Contrast this to Hope and her babies, Mia Snuffles and Tom Rocket, who zoomed towards me when I visited them yesterday. Happy, joyous and playful. I kissed their ears, their snouts, rubbed their bellies (of course!) while they gently grunted - a grunt of complete contentment. It makes me laugh when they start grazing the grass whilst being stroked, like you sipping wine and nibbling chocolates while being massaged – what a lovely life!
I opened the door to the next cell block and to my horror, lay an ill pig, slumped against the wall. A little piglet had some neurological disease and walked oddly sideways, nipping at the camera – at last something to play with. Four other sick animals had clearly been abandoned to the gangway. A previous visit had revealed the atrocity of dead bodies pulled outside into an inglorious heap and left. We could find no evidence of them being shot and I suspect they were left to starve to death but I don’t know this as a fact. What I do know is that I was seeing the embodiment of hell.
A colleague called me over to the farrowing unit. “This sow is giving birth”. The mum’s face was one of the most upsetting things I’ve seen. Sometimes, I look back at the photo of her expression – the hopelessness of a mother giving birth in a metal crate, on to cold, unforgiving concrete.
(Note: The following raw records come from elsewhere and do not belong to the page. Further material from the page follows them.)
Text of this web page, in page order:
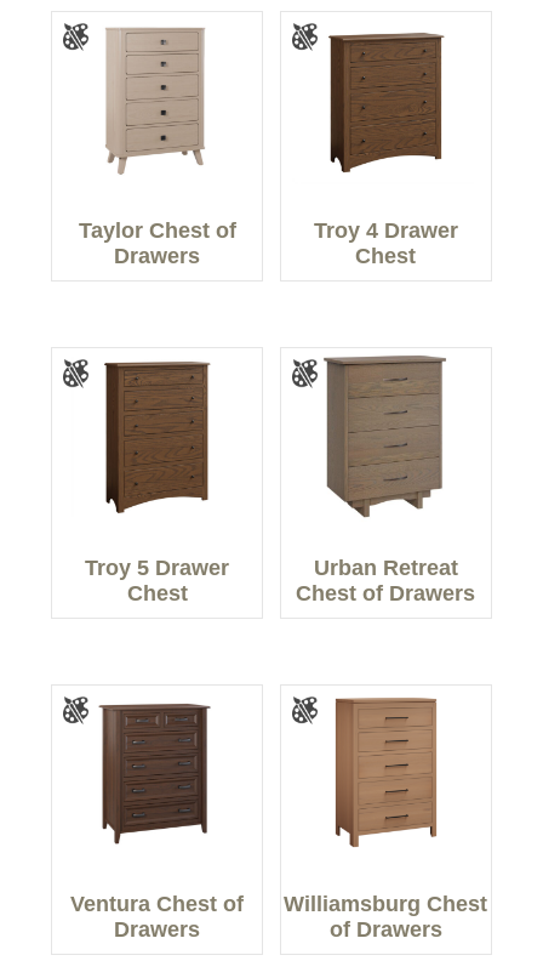
Taylor Chest of
Drawers
Troy 4 Drawer
Chest
Troy 5 Drawer
Chest
Urban Retreat
Chest of Drawers
Ventura Chest of
Drawers
Williamsburg Chest
of Drawers

Hope was rescued when her babies were three weeks old – just before they would have been snatched from her. For the first time, she has stayed with them - is still with them and always will be. She is still very protective and last week chased the vet when he wanted to vaccinate them! My respect for Hope is enormous. She remains wary of people but she allows me to cuddle and fuss over her precious babes, with a watchful eye from about 10 feet away.
She tolerates me because I am like the gushing aunt who comes along to take the pressure off her every now and then by playing with her fantastically boisterous children! For the first time, Hope asked me to give her belly rubs about two weeks ago – I felt very privileged indeed to be given that level of trust.
On leaving Hogwood, my colleague removed empty plastic feed sacks from a massive wheelbarrow. It was piled high with rotting piglets in a sea of writhing maggots… it was the end of our investigation and seemed to embody everything we had just experienced.
Anyone reading this, please tell your friends and family about Hogwood. Stress that this is not some small, aberrant farm but British factory farming. We reported it to the government’s Animal & Plant Health Agency and Trading Standards, asking for instant action at the very least for the sick and dying; and in the longer term for the farm to be closed. As yet we have heard nothing.
Of course we reported our findings to the government’s Animal & Plant Health Agency and Trading Standards, asking for instant action.
We need you to help us put the pressure on. Please sign our petition so we can add your voice to our call to shut Hogwood down and get justice for these animals.
Viva!’s experience of government vets is less than encouraging, as they are part and parcel of this system and sanction it. Everywhere Viva! points the camera on Britain’s factory farms we find misery, desolation, gloom, deprivation and pain. Ninety per cent of Britain’s pigs are intensively farmed and sadly their industrialisation continues. The only answer is to go vegan and encourage others to follow suit. Each and every one of us must take responsibility for what we buy. The power is within each one of us to stop this abomination and to stop the war on animals. Veganism means power to the people, the animals and our planet.